Content starts

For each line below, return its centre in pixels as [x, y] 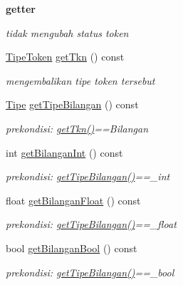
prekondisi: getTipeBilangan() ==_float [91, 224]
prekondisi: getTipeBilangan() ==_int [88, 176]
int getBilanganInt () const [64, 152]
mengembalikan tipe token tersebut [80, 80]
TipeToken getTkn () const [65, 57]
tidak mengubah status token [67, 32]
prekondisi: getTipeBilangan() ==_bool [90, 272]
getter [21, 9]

Content ends
Content starts

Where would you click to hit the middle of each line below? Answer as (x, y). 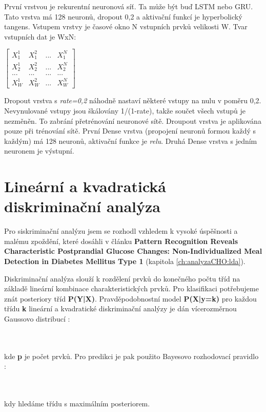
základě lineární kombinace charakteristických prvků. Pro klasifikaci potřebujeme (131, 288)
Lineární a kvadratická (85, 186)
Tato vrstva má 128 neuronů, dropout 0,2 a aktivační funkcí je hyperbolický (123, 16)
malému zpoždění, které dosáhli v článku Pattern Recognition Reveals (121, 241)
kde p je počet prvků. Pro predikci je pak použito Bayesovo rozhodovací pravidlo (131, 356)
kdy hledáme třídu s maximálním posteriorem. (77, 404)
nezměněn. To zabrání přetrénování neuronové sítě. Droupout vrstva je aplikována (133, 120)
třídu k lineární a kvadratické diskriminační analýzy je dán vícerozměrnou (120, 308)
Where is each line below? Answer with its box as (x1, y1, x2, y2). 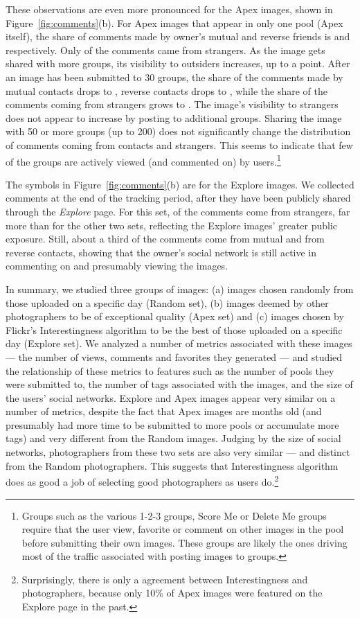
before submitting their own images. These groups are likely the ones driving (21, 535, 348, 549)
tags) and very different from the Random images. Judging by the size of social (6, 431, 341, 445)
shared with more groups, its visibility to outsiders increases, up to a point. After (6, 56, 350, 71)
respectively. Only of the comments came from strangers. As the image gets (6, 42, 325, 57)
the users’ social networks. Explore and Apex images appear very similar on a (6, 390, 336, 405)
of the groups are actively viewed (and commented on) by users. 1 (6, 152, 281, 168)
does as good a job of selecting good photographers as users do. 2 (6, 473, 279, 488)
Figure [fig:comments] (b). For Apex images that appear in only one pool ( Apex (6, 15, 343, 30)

Content ends

From the records above, transcribe only the stretch from the line with "For each line" through the line with "getter [21, 9]", keeping both ends. Omit pictures.

Solution:
For each line below, return its centre in pixels as [x, y] 
prekondisi: getTipeBilangan() ==_float [91, 224]
prekondisi: getTipeBilangan() ==_int [88, 176]
int getBilanganInt () const [64, 152]
mengembalikan tipe token tersebut [80, 80]
TipeToken getTkn () const [65, 57]
tidak mengubah status token [67, 32]
prekondisi: getTipeBilangan() ==_bool [90, 272]
getter [21, 9]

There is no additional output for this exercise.